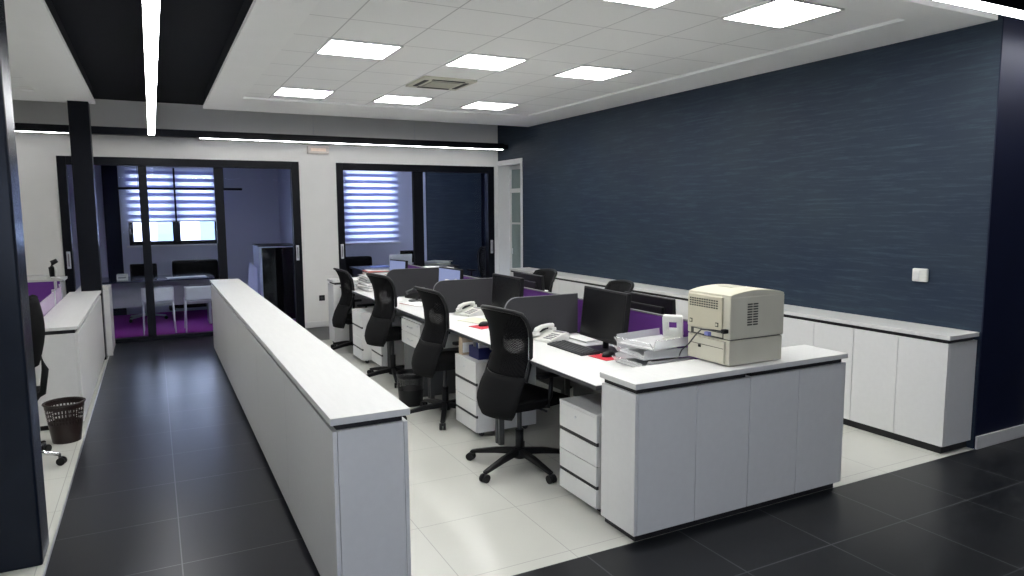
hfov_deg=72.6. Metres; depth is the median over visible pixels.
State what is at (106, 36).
ceiling
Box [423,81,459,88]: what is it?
vent grille
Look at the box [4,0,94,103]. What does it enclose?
ceiling
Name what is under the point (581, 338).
paper stack
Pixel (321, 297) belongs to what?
wall socket
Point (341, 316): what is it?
office chair
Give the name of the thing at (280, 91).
ceiling light
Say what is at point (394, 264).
monitor
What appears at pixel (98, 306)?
base cabinet
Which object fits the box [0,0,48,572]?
column
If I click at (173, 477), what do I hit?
floor
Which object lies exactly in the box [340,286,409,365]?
office desk
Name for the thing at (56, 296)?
partition
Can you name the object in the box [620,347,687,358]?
paper tray
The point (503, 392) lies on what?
office chair
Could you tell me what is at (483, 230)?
wall
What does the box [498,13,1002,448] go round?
wall
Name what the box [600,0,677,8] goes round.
ceiling light
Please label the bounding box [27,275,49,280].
paper stack
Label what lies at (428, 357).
office chair
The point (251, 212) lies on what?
wall
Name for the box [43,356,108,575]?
trim
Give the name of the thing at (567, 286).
base cabinet
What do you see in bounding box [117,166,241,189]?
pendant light
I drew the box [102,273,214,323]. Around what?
meeting table
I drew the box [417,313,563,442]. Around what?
office desk
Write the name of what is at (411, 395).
waste bin
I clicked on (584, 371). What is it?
office desk
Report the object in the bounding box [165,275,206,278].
paper stack
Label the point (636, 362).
paper tray
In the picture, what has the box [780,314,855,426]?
base cabinet
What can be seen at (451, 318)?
paper stack
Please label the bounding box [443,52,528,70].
ceiling light
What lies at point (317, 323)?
baseboard
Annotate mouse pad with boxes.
[469,325,487,328]
[589,354,623,360]
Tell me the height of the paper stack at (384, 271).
0.203 m
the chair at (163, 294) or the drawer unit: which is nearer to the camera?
the drawer unit
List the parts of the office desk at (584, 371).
leg frame, modesty panel
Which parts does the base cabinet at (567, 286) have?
door, door
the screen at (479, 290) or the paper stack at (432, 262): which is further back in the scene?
the paper stack at (432, 262)
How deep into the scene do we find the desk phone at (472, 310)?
6.37 m
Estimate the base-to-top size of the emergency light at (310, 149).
0.115 m
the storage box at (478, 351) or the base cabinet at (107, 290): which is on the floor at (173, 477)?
the base cabinet at (107, 290)
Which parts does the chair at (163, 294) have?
leg, backrest, seat, leg
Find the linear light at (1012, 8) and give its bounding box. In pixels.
[936,0,1023,18]
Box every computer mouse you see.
[479,321,487,325]
[602,350,615,356]
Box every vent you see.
[405,76,476,90]
[690,297,717,308]
[747,303,757,325]
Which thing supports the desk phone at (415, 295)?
on the office desk at (366, 294)
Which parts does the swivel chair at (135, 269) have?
leg, backrest
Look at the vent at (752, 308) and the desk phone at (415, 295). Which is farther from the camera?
the desk phone at (415, 295)
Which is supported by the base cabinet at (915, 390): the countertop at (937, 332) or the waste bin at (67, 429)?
the countertop at (937, 332)
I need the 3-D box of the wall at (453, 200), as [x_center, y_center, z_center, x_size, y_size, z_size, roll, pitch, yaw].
[-1.197,-1.300,14.493,1.220,2.850,0.030,-4,7,-27]
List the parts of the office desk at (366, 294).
leg frame, leg frame
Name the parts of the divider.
trim, trim
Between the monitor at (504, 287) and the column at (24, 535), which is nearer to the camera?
the column at (24, 535)
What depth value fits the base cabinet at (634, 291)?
7.70 m
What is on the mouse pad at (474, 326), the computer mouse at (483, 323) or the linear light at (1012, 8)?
the computer mouse at (483, 323)
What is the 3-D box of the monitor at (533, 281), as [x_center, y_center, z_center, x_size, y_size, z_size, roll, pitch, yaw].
[0.152,0.034,6.699,0.170,0.345,0.560,-4,7,-27]
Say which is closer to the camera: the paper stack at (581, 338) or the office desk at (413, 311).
the paper stack at (581, 338)
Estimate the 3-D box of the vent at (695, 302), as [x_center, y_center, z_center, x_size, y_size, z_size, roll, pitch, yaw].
[1.098,0.085,3.995,0.002,0.048,0.228,-4,7,-27]
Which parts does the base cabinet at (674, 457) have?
panel, door, door
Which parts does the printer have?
power cord
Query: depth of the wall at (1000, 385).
4.96 m
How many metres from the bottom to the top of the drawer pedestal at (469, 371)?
0.593 m
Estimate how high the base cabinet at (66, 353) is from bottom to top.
0.798 m
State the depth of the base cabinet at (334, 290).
9.04 m
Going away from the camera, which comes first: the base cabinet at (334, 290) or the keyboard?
the keyboard
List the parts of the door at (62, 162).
pull handle, pull handle
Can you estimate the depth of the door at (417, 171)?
11.05 m
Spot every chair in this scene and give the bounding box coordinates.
[29,295,66,465]
[129,263,167,322]
[141,287,176,334]
[184,285,210,332]
[331,268,373,349]
[364,273,404,387]
[389,254,411,264]
[402,286,458,429]
[466,305,567,483]
[467,246,485,277]
[533,268,557,291]
[570,280,633,388]
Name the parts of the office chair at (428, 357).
leg, panel, leg, frame, leg, seat, leg
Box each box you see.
[459,336,472,354]
[469,341,491,359]
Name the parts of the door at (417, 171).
pull handle
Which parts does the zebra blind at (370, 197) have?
rail
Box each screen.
[386,267,438,296]
[433,278,491,312]
[505,293,577,332]
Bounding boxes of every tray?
[618,357,684,366]
[620,334,687,349]
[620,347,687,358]
[719,285,744,287]
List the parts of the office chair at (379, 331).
leg, leg, panel, frame, seat, leg
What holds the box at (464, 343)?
on the drawer pedestal at (469, 371)
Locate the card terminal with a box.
[116,274,127,280]
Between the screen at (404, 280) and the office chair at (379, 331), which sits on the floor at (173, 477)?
the office chair at (379, 331)
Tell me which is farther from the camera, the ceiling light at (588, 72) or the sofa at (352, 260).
the sofa at (352, 260)
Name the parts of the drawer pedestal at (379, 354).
drawer, drawer
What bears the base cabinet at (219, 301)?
on the floor at (173, 477)
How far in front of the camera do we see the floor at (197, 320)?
10.83 m
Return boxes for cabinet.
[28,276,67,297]
[35,317,92,430]
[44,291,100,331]
[75,284,114,355]
[86,305,99,392]
[94,295,104,370]
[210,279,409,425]
[211,284,217,354]
[215,289,227,375]
[224,301,240,403]
[237,316,259,444]
[252,243,295,319]
[255,339,289,509]
[284,373,410,575]
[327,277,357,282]
[328,282,374,345]
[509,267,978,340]
[552,278,560,293]
[560,278,591,298]
[590,283,604,288]
[601,374,749,541]
[632,290,668,297]
[669,296,687,318]
[742,359,845,511]
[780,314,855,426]
[850,326,976,453]
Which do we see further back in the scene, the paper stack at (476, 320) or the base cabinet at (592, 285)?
the base cabinet at (592, 285)
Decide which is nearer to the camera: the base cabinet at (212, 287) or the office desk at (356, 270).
the base cabinet at (212, 287)
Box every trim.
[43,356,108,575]
[101,165,126,315]
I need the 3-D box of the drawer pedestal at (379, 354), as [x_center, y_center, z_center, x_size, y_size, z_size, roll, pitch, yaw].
[-1.277,0.577,7.831,0.524,0.593,0.400,-4,7,-27]
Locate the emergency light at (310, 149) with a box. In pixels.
[307,145,328,153]
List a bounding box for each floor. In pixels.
[0,326,1023,575]
[113,309,295,337]
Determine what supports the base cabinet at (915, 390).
on the floor at (173, 477)
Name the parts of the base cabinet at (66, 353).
panel, panel
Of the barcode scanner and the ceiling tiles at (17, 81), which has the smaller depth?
the ceiling tiles at (17, 81)
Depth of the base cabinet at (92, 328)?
6.86 m
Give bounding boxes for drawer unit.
[401,315,458,396]
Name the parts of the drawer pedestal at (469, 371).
drawer, drawer, drawer, drawer
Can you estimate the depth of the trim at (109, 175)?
11.64 m
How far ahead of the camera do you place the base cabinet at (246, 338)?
5.43 m
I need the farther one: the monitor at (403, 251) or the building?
the building
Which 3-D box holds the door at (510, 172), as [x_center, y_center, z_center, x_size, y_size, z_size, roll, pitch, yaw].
[0.074,-0.807,11.392,0.252,2.540,0.869,-4,7,-27]
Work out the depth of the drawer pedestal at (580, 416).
4.05 m
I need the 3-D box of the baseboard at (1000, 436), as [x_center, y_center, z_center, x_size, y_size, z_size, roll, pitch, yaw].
[3.607,1.096,5.143,0.617,0.095,0.016,-4,7,-27]
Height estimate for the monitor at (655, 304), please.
0.330 m
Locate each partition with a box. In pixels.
[28,281,59,301]
[40,284,62,315]
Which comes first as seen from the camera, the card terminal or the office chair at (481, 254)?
the card terminal
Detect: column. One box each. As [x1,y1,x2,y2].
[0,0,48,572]
[67,100,106,359]
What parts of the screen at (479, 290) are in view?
edge trim
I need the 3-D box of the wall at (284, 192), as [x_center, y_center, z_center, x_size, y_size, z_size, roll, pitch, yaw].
[-3.606,-0.974,11.698,0.120,2.850,2.830,-4,7,-27]
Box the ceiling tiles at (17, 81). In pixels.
[9,64,33,89]
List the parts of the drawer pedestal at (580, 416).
drawer, drawer, drawer, drawer
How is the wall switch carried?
attached to the wall at (824, 184)
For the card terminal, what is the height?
0.085 m
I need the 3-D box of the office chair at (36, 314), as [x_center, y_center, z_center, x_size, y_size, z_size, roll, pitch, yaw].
[-3.426,0.652,4.676,0.692,1.167,0.673,-3,7,-25]
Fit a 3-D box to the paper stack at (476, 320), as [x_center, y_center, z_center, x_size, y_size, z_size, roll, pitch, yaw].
[-0.295,0.283,6.019,0.232,0.006,0.335,-6,8,-41]
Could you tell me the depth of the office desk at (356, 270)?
12.27 m
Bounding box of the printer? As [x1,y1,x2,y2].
[679,284,783,365]
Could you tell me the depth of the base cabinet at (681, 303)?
7.22 m
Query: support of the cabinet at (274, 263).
on the floor at (197, 320)
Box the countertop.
[600,345,847,389]
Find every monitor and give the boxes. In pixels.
[389,259,407,270]
[400,250,413,261]
[438,267,463,281]
[491,273,523,307]
[513,272,544,290]
[580,286,631,353]
[624,291,675,314]
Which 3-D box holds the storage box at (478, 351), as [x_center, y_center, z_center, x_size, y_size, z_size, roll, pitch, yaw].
[-0.207,0.470,5.441,0.200,0.135,0.180,-4,7,-27]
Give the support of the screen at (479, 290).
on the office desk at (413, 311)
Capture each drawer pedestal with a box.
[352,307,373,362]
[370,311,405,365]
[455,353,535,435]
[560,392,601,511]
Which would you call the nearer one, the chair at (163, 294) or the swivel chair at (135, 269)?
the chair at (163, 294)
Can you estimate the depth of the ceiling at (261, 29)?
5.87 m
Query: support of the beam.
attached to the ceiling at (106, 36)
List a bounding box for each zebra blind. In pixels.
[124,166,174,221]
[174,167,215,221]
[343,170,398,243]
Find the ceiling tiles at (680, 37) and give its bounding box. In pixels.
[244,0,897,114]
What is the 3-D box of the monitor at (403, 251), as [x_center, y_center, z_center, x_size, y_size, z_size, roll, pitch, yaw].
[-1.845,-0.539,12.532,0.340,0.280,0.170,-4,7,-27]
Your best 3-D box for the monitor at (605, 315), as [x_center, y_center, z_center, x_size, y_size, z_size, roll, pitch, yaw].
[0.626,0.216,4.724,0.170,0.414,0.550,-3,7,-24]
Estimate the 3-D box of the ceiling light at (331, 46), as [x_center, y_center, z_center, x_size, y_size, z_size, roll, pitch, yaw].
[-1.224,-1.896,5.542,0.582,0.012,0.531,-4,7,-27]
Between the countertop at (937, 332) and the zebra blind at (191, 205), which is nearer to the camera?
the countertop at (937, 332)
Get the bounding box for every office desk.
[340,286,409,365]
[350,264,459,276]
[388,299,449,397]
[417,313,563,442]
[484,333,634,444]
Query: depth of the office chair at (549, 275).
8.11 m
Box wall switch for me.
[912,268,928,281]
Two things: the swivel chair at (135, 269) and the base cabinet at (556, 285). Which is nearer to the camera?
the base cabinet at (556, 285)
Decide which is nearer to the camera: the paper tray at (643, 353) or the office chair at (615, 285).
the paper tray at (643, 353)
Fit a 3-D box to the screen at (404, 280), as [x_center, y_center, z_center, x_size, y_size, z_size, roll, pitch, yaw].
[-1.108,-0.067,7.835,0.631,0.310,0.040,-4,7,-27]
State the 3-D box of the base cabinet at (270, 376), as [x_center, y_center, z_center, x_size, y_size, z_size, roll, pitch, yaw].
[-1.398,0.809,4.517,0.320,0.866,1.201,-4,7,-27]
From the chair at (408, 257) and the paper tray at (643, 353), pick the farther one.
the chair at (408, 257)
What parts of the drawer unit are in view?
drawer, drawer
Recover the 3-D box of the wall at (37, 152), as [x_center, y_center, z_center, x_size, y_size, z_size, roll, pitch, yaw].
[-4.800,-0.880,9.422,10.520,3.180,0.120,-4,7,-27]
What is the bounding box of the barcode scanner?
[48,259,59,278]
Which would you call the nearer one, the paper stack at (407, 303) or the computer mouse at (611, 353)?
the computer mouse at (611, 353)
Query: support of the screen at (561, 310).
on the office desk at (584, 371)
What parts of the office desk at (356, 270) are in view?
leg frame
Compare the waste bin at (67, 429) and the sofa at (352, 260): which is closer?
the waste bin at (67, 429)
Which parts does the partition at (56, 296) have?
post
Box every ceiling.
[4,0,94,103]
[51,0,243,104]
[203,0,997,126]
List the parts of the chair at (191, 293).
leg, leg, seat, backrest
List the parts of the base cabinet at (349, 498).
panel, panel, door
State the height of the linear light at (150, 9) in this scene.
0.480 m
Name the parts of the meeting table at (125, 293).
panel, leg
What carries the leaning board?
on the floor at (197, 320)
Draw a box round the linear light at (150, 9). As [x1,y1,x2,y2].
[141,0,159,134]
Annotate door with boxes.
[56,156,304,343]
[336,163,494,277]
[497,158,522,275]
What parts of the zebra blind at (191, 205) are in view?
rail
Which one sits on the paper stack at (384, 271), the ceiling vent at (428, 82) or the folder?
the folder
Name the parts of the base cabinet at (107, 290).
panel
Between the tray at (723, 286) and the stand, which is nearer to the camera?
the tray at (723, 286)
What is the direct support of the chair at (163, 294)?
on the floor at (197, 320)
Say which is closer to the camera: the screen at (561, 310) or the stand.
the screen at (561, 310)
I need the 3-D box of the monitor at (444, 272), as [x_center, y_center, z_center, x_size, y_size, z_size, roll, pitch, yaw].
[-0.615,-0.018,7.070,0.170,0.375,0.460,-5,8,-34]
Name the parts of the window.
sill
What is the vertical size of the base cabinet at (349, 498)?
0.866 m
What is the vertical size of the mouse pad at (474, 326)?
0.004 m
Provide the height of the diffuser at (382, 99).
0.006 m
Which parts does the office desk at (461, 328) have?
leg frame, leg frame, modesty panel
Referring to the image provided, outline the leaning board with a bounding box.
[248,262,257,292]
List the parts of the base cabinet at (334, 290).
panel
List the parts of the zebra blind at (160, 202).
rail
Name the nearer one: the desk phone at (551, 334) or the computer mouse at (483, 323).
the desk phone at (551, 334)
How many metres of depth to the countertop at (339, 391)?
3.79 m
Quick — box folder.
[369,265,388,267]
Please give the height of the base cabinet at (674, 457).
0.823 m
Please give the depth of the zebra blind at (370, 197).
13.61 m
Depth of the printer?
3.95 m
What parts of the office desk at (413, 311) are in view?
leg frame, leg frame
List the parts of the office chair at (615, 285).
panel, frame
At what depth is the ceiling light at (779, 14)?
4.58 m
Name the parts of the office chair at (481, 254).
frame, panel
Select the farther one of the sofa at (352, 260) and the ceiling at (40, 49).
the sofa at (352, 260)
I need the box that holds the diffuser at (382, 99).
[374,96,428,103]
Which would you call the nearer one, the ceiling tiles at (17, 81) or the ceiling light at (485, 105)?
the ceiling tiles at (17, 81)
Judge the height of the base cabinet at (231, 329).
0.866 m
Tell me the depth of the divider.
4.70 m
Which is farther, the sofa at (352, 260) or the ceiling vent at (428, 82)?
the sofa at (352, 260)
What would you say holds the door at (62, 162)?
in the wall at (37, 152)
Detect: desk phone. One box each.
[405,287,424,298]
[454,301,483,316]
[532,323,568,342]
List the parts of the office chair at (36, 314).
backrest, seat, leg
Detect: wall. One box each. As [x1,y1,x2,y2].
[12,99,498,321]
[67,165,426,314]
[277,169,292,243]
[425,172,481,276]
[481,173,485,245]
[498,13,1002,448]
[973,15,1023,448]
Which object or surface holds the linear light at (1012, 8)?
hanging from the ceiling at (106, 36)
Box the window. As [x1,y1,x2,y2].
[127,168,216,247]
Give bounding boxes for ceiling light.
[272,87,335,98]
[314,38,402,59]
[371,94,433,104]
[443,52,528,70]
[460,101,519,109]
[552,65,633,80]
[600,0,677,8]
[720,0,844,28]
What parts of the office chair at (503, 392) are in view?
leg, leg, panel, frame, leg, seat, leg, armrest
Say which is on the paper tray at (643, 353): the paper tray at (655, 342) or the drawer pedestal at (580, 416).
the paper tray at (655, 342)
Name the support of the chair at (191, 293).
on the floor at (197, 320)
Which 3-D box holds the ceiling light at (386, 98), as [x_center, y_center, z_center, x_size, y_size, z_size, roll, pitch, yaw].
[-1.268,-2.174,8.051,0.582,0.012,0.531,-4,7,-27]
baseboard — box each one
[305,321,328,327]
[975,424,1023,448]
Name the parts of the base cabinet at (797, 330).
door, door
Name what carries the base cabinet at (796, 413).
on the floor at (173, 477)
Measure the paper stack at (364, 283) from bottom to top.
0.178 m
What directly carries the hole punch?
on the paper tray at (655, 342)
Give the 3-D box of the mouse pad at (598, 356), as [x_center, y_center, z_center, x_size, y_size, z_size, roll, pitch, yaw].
[0.610,0.446,4.509,0.150,0.004,0.180,-4,8,-33]
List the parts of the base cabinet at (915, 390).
door, door, panel
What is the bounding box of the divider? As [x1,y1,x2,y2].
[408,264,698,359]
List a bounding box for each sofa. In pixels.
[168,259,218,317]
[346,256,371,276]
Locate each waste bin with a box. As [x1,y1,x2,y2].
[41,396,85,444]
[396,369,423,406]
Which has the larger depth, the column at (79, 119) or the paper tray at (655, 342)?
the column at (79, 119)
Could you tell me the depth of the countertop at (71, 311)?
6.42 m
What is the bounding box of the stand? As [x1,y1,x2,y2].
[408,298,421,301]
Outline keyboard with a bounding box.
[547,340,599,355]
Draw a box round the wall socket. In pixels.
[319,295,324,300]
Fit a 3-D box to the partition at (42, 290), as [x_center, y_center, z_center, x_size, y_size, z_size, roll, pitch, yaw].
[-5.451,0.429,7.688,0.840,0.970,0.032,-4,7,-27]
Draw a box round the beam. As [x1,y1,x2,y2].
[14,123,507,149]
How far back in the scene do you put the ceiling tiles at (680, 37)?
5.42 m
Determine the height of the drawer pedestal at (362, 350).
0.593 m
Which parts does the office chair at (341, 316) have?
leg, leg, panel, frame, seat
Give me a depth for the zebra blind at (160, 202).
11.87 m
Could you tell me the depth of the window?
12.16 m
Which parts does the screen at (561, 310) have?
edge trim
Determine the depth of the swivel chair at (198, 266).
11.89 m
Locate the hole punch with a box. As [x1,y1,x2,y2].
[662,314,683,340]
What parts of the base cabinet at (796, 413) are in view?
door, door, panel
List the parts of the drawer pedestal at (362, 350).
drawer, drawer, drawer, drawer
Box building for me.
[133,221,214,240]
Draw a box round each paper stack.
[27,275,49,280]
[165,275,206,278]
[353,278,358,287]
[356,273,385,291]
[362,268,388,274]
[399,302,422,305]
[425,260,450,265]
[449,316,463,321]
[458,317,486,323]
[569,334,602,343]
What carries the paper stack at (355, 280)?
on the office desk at (366, 294)
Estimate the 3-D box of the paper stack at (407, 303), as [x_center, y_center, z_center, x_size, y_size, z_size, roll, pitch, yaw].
[-0.980,0.162,7.148,0.229,0.005,0.325,-5,8,-38]
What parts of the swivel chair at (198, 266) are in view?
seat, backrest
───
WHAT IS NEEDED
Only a verbatim transcription of the lines from the one containing "Could you tell me the depth of the window?" through the last line of the records counts as the answer.

OUTPUT BELOW
Could you tell me the depth of the window?
12.16 m
Which parts does the screen at (561, 310) have?
edge trim
Determine the depth of the swivel chair at (198, 266).
11.89 m
Locate the hole punch with a box. As [x1,y1,x2,y2].
[662,314,683,340]
What parts of the base cabinet at (796, 413) are in view?
door, door, panel
List the parts of the drawer pedestal at (362, 350).
drawer, drawer, drawer, drawer
Box building for me.
[133,221,214,240]
Draw a box round each paper stack.
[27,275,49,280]
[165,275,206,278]
[353,278,358,287]
[356,273,385,291]
[362,268,388,274]
[399,302,422,305]
[425,260,450,265]
[449,316,463,321]
[458,317,486,323]
[569,334,602,343]
What carries the paper stack at (355, 280)?
on the office desk at (366, 294)
Estimate the 3-D box of the paper stack at (407, 303), as [x_center, y_center, z_center, x_size, y_size, z_size, roll, pitch, yaw].
[-0.980,0.162,7.148,0.229,0.005,0.325,-5,8,-38]
What parts of the swivel chair at (198, 266) are in view?
seat, backrest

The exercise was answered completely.